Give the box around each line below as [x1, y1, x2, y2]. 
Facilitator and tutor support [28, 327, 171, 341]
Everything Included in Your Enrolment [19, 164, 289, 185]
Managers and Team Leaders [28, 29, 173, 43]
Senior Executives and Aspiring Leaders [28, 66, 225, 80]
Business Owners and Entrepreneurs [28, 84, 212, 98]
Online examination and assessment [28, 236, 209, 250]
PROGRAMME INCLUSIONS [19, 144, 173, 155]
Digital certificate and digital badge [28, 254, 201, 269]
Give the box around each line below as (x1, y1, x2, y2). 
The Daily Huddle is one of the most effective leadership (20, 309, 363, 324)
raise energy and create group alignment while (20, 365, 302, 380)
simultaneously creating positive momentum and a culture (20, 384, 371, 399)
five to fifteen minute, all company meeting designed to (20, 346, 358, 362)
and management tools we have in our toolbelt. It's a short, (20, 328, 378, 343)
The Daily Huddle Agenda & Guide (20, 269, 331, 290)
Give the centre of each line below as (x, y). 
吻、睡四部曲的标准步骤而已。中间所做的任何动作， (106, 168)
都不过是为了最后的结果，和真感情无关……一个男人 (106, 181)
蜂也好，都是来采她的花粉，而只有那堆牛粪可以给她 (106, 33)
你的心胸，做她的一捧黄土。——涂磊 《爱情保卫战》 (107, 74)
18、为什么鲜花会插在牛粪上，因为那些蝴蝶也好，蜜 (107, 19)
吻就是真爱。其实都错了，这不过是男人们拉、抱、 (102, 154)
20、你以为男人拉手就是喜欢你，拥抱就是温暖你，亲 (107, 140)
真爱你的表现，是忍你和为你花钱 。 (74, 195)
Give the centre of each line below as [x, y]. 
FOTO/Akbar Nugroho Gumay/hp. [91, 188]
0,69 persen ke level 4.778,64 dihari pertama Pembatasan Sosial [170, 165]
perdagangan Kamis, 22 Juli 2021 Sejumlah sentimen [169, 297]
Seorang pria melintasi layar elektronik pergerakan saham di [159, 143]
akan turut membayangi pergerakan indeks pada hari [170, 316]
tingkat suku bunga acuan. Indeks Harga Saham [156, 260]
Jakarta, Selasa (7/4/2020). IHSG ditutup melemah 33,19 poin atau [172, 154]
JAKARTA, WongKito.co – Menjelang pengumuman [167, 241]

==*==

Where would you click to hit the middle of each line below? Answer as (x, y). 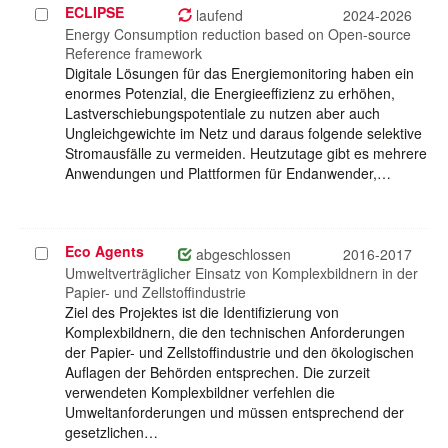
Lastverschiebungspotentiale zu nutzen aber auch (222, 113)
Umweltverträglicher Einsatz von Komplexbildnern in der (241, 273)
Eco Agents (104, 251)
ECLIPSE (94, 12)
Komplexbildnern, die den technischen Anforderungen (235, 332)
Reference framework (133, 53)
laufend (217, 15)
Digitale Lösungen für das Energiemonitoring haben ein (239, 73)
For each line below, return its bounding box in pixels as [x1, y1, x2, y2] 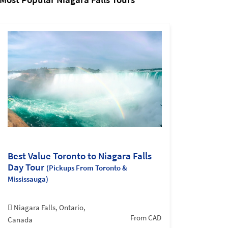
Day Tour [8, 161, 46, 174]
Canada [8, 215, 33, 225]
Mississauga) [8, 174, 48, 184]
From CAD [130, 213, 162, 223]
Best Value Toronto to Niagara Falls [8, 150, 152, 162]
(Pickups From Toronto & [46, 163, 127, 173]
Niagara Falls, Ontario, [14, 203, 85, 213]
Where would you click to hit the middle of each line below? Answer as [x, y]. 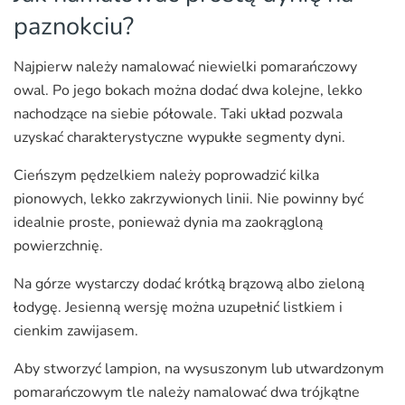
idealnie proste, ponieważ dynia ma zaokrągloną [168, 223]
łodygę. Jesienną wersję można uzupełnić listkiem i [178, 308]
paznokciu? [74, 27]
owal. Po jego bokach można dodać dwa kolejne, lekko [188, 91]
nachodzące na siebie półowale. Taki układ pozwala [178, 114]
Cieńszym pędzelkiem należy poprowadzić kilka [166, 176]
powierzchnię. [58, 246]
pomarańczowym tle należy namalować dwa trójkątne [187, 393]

==*==

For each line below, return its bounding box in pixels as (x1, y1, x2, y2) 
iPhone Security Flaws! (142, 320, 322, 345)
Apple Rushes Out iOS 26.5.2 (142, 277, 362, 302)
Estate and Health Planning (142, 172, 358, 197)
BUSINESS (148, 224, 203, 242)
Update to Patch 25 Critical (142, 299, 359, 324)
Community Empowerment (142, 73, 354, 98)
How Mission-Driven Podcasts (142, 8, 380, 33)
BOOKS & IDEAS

==*==

(Problem to solve): Your answer should be the exact lines above from the one with "and management tools" through the one with "JAKARTA, WongKito.co –", both included, and nothing besides.

(Task answer):
and management tools we have in our toolbelt. It's a short, (20, 328, 378, 343)
The Daily Huddle Agenda & Guide (20, 269, 331, 290)
Give the centre of each line below as (x, y). 
吻、睡四部曲的标准步骤而已。中间所做的任何动作， (106, 168)
都不过是为了最后的结果，和真感情无关……一个男人 (106, 181)
蜂也好，都是来采她的花粉，而只有那堆牛粪可以给她 (106, 33)
你的心胸，做她的一捧黄土。——涂磊 《爱情保卫战》 (107, 74)
18、为什么鲜花会插在牛粪上，因为那些蝴蝶也好，蜜 (107, 19)
吻就是真爱。其实都错了，这不过是男人们拉、抱、 (102, 154)
20、你以为男人拉手就是喜欢你，拥抱就是温暖你，亲 (107, 140)
真爱你的表现，是忍你和为你花钱 。 (74, 195)
Give the centre of each line below as [x, y]. 
FOTO/Akbar Nugroho Gumay/hp. [91, 188]
0,69 persen ke level 4.778,64 dihari pertama Pembatasan Sosial [170, 165]
perdagangan Kamis, 22 Juli 2021 Sejumlah sentimen [169, 297]
Seorang pria melintasi layar elektronik pergerakan saham di [159, 143]
akan turut membayangi pergerakan indeks pada hari [170, 316]
tingkat suku bunga acuan. Indeks Harga Saham [156, 260]
Jakarta, Selasa (7/4/2020). IHSG ditutup melemah 33,19 poin atau [172, 154]
JAKARTA, WongKito.co – Menjelang pengumuman [167, 241]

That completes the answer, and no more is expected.